◆ Exercise directions: The string "examination" may appear in lines of the entries below. Report how many lines hold it, with only the number.

◆ Given data:
[Start of Attachment]
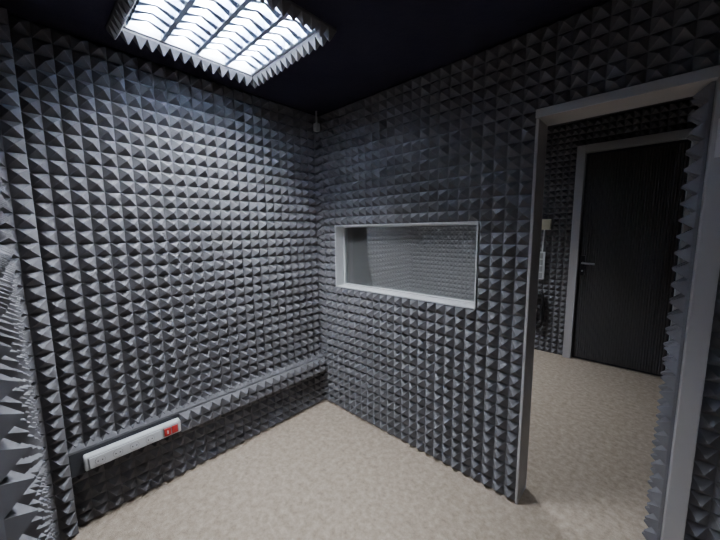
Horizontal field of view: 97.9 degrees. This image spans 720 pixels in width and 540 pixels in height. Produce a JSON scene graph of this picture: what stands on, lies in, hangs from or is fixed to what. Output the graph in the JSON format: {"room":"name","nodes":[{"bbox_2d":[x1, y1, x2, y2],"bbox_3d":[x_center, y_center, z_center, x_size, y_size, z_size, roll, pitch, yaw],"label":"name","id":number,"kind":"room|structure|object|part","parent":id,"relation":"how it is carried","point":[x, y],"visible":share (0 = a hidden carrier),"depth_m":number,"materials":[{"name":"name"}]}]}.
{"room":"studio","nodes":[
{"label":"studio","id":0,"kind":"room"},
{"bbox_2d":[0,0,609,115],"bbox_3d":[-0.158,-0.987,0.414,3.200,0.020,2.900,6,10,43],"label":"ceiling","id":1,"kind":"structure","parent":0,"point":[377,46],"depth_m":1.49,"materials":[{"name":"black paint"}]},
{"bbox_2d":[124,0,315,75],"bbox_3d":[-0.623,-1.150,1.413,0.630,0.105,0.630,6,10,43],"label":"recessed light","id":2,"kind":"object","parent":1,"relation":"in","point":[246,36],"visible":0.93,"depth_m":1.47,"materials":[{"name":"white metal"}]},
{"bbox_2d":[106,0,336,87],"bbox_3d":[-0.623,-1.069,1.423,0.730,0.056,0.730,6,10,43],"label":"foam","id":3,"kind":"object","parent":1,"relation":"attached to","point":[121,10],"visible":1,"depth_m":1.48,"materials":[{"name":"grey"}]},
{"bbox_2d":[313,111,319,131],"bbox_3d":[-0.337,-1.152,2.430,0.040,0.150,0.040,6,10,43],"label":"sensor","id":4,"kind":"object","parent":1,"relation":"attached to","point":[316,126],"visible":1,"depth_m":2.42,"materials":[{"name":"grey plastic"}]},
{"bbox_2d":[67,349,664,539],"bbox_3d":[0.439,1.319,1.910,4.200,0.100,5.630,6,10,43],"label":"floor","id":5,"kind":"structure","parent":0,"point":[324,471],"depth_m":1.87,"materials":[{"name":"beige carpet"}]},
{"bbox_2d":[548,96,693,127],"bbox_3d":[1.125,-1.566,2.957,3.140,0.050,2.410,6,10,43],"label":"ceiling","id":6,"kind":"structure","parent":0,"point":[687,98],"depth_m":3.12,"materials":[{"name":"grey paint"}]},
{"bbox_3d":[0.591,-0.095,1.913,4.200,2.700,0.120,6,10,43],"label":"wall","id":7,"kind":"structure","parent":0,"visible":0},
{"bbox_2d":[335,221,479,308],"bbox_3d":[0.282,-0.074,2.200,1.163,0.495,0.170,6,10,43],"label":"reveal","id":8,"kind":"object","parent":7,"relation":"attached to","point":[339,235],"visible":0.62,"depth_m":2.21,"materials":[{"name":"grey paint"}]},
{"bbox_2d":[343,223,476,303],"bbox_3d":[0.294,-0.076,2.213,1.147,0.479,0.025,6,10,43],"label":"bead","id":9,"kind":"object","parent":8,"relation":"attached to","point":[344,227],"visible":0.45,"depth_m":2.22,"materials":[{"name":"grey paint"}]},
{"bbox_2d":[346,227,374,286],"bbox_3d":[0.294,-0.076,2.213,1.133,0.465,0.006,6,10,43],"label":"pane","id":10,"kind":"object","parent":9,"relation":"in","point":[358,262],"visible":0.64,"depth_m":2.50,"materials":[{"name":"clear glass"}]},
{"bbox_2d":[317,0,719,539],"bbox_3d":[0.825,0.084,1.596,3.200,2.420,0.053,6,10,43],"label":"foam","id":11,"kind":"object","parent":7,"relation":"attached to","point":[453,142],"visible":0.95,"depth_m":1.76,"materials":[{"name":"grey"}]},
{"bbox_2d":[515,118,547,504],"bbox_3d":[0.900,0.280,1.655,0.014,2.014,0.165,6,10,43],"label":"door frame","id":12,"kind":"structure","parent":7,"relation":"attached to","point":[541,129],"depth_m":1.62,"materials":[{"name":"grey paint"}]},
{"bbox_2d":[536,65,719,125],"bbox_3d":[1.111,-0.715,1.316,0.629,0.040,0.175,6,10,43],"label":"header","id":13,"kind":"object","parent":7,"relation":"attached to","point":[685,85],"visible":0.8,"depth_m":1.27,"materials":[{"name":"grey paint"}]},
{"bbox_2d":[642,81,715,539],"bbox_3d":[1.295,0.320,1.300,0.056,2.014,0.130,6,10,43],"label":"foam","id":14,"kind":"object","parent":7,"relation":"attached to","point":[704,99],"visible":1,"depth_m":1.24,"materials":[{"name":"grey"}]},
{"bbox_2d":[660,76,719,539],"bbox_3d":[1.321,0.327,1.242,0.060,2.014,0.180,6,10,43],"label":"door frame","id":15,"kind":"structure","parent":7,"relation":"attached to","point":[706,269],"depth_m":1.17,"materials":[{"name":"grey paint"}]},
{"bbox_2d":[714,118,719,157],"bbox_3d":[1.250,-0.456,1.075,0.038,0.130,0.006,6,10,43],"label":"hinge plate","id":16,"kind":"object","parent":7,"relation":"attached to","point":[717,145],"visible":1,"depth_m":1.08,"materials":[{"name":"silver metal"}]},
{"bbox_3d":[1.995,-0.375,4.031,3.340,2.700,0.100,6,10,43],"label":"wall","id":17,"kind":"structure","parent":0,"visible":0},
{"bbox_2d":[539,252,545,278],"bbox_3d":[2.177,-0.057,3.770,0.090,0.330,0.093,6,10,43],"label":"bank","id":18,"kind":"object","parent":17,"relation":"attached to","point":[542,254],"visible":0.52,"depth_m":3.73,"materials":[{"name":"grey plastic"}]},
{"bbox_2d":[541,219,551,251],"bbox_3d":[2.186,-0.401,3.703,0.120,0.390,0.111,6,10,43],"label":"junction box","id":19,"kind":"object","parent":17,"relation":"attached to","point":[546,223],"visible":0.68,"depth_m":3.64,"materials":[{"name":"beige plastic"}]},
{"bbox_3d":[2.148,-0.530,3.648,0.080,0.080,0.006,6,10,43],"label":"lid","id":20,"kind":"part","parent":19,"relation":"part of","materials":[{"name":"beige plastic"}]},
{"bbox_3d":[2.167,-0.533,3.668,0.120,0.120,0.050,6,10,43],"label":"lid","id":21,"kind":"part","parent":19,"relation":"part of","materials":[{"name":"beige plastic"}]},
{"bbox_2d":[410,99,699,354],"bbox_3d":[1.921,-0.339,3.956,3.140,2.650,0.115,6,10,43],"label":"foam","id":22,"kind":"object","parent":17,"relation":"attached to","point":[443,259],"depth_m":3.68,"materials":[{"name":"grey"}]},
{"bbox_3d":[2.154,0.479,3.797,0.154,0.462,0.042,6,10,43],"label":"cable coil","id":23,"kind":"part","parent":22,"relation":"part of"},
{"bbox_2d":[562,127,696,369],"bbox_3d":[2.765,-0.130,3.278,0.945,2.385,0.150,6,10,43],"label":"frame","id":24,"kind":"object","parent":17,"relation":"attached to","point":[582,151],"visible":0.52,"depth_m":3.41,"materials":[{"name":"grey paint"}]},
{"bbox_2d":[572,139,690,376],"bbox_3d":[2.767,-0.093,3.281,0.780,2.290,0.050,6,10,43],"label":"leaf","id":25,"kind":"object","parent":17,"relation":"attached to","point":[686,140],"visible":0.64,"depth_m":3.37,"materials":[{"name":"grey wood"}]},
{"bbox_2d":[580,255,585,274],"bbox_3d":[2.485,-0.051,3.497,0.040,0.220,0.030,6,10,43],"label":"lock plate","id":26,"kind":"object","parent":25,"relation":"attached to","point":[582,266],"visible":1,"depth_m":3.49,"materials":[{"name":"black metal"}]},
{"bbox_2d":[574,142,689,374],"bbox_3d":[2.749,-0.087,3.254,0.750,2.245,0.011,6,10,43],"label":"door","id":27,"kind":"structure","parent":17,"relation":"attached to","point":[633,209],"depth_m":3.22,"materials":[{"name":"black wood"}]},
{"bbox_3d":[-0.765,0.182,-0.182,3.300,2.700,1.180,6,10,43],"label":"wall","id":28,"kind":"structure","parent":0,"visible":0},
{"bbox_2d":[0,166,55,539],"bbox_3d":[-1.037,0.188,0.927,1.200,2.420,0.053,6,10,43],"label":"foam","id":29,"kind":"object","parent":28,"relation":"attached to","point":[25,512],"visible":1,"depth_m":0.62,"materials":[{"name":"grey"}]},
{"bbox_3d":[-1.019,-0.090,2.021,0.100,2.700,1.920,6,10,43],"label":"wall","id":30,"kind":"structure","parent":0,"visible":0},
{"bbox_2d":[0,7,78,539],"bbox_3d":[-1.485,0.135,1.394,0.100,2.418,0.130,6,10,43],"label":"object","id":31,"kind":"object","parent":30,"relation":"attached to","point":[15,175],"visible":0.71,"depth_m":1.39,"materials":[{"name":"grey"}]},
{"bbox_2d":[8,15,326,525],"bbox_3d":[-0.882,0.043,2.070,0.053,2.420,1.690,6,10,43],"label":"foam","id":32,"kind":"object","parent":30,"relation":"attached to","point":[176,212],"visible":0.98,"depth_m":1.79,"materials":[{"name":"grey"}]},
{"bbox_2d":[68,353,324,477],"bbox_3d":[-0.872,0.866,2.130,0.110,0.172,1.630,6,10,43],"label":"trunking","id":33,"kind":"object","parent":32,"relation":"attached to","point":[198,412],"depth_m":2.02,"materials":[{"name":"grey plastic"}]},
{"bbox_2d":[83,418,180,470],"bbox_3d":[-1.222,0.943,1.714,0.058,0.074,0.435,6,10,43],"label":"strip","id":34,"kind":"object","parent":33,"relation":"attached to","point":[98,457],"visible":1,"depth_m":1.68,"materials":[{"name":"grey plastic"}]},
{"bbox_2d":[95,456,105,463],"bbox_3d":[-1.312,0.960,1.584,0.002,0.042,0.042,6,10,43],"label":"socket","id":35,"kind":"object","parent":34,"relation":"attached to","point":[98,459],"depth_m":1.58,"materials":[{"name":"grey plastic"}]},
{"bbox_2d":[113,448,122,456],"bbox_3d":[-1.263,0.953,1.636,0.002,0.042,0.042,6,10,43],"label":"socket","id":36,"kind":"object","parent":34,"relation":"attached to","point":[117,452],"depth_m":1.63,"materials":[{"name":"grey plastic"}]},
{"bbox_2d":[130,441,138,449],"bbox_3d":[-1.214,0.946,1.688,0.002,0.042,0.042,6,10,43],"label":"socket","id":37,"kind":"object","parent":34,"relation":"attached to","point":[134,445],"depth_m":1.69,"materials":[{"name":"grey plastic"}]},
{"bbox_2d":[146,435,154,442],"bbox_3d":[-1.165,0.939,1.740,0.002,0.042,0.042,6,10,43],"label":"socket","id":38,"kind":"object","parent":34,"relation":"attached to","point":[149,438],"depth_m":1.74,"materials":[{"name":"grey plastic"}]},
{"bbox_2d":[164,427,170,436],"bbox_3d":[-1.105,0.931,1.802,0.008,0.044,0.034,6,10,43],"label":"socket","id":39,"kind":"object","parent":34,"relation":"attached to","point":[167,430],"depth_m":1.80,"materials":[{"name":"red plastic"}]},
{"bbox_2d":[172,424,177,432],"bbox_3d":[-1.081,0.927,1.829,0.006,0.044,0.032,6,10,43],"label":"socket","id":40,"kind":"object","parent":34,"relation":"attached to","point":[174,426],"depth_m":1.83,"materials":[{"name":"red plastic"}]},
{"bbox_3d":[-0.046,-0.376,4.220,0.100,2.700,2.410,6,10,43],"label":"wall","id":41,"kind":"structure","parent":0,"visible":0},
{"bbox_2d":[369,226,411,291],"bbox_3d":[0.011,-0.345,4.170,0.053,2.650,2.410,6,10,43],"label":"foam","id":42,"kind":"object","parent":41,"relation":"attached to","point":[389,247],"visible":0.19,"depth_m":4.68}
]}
[End of Attachment]
[Start of Attachment]
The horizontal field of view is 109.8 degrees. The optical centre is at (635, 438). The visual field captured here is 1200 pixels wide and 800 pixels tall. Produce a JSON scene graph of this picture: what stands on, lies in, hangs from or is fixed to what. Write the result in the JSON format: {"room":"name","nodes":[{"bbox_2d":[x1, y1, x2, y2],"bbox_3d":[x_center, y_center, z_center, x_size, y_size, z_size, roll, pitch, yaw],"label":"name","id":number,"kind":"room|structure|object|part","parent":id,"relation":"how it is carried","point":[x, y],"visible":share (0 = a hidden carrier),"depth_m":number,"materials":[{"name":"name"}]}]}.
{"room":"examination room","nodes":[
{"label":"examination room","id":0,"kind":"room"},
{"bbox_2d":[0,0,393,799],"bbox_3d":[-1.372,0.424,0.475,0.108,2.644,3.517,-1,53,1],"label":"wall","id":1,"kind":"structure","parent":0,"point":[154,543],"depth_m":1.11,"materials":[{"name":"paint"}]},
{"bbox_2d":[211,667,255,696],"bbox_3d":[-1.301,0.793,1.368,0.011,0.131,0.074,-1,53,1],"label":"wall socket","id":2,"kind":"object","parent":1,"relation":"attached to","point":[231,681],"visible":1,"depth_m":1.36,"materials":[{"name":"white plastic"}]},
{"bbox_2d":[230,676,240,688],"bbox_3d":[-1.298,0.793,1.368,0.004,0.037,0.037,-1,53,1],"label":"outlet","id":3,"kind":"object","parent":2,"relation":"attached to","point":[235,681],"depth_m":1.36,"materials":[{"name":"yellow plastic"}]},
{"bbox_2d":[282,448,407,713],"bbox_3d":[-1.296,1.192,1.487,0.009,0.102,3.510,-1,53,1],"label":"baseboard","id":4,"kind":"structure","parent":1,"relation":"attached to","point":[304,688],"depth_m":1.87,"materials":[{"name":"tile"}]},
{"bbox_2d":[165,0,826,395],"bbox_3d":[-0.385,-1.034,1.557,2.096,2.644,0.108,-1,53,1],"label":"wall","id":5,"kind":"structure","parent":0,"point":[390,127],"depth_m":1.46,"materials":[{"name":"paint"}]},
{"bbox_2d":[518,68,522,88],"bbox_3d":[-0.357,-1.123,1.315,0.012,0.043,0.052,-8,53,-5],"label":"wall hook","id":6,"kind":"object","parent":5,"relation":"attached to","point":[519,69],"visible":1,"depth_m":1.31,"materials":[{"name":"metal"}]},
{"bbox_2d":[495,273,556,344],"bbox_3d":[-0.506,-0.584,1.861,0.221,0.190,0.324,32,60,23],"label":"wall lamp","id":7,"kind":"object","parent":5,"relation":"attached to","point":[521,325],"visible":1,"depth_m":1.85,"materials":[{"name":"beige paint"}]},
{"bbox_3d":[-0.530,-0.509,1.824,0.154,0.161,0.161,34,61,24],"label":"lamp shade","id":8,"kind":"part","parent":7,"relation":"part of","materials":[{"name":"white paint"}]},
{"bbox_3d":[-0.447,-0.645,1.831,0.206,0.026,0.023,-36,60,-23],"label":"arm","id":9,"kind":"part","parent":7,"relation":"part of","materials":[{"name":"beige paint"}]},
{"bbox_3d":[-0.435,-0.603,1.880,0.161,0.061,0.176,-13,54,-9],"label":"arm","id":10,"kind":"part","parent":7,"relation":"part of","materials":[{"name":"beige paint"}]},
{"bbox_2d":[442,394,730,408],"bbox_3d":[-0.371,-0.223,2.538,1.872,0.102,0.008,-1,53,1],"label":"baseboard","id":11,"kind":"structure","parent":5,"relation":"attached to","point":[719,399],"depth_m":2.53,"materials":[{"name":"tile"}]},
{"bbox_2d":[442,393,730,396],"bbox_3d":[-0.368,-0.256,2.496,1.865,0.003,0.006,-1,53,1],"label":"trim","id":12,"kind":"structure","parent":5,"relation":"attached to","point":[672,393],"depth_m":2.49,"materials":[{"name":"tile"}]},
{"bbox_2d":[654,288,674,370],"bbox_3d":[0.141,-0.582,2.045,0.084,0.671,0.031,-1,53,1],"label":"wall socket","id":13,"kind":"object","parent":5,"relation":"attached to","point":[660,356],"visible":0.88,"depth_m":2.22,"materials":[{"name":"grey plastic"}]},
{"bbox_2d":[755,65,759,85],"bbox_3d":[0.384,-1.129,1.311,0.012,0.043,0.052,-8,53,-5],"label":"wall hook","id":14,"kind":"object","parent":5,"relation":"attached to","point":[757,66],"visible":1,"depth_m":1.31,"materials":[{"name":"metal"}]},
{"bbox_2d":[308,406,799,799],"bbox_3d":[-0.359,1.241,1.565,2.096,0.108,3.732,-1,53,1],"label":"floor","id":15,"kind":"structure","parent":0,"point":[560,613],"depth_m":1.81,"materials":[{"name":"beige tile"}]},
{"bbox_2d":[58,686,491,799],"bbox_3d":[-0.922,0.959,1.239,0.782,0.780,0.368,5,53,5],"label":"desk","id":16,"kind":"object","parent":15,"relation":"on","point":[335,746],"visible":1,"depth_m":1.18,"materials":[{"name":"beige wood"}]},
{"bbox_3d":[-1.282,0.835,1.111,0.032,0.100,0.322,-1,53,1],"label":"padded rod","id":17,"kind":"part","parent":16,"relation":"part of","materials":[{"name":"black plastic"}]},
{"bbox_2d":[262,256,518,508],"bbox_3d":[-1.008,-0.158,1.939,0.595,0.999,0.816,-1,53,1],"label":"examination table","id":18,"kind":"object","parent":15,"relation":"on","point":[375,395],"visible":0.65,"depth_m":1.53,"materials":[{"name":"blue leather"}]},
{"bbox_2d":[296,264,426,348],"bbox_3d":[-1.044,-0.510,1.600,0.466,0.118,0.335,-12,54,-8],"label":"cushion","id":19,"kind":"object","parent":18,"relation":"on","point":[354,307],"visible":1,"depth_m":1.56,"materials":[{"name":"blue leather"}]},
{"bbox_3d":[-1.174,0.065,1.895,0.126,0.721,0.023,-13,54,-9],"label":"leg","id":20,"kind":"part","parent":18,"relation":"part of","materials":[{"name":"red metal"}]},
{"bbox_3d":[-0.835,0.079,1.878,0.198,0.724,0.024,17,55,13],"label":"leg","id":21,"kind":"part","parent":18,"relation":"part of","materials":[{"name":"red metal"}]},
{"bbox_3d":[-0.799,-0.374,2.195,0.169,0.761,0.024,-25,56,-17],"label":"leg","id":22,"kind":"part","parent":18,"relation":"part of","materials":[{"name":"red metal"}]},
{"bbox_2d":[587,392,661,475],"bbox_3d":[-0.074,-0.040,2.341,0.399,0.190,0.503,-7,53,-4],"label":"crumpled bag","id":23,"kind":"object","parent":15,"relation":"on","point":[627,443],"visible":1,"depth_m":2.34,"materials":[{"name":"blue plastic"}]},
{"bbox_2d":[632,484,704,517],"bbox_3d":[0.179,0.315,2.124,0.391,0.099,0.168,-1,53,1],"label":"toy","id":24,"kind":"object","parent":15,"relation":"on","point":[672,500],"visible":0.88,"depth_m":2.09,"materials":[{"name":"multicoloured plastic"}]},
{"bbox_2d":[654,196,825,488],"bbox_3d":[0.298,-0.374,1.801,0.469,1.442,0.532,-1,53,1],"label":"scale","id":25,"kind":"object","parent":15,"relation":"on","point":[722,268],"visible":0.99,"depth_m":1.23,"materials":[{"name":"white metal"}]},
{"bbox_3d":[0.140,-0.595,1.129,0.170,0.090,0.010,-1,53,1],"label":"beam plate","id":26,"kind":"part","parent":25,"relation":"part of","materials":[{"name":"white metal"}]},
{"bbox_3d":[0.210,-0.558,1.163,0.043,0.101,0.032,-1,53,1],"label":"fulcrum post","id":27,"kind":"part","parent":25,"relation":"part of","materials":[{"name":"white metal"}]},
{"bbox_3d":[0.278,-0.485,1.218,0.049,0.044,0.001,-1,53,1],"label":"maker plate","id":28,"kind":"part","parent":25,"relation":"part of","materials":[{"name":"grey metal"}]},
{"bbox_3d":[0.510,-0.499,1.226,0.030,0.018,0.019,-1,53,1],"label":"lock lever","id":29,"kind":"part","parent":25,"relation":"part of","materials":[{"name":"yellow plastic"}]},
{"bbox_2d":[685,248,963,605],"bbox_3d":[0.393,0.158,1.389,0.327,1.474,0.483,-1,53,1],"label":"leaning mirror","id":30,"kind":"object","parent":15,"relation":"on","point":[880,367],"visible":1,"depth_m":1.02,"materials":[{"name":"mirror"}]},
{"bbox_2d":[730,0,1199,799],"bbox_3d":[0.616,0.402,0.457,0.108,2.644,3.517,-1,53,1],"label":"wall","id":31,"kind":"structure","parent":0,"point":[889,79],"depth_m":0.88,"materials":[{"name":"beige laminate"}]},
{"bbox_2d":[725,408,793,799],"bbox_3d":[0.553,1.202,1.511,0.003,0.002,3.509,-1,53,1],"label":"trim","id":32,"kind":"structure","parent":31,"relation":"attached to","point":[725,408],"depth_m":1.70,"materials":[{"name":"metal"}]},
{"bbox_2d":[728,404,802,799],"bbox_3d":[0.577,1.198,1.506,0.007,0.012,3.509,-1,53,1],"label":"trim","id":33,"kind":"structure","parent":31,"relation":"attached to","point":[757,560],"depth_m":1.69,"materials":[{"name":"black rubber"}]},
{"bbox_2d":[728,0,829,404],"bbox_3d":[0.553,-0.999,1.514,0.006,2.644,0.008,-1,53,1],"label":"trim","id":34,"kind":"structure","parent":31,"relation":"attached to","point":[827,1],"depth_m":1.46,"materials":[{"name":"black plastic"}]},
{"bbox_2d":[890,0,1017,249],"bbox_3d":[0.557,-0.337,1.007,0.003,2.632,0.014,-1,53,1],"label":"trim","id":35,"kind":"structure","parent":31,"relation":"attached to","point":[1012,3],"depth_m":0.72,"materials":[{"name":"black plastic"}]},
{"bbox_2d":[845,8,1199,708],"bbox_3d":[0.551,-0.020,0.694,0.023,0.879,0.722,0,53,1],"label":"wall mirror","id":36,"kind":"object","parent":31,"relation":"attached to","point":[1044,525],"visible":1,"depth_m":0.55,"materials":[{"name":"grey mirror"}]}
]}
[End of Attachment]
◆ Exercise solution: 3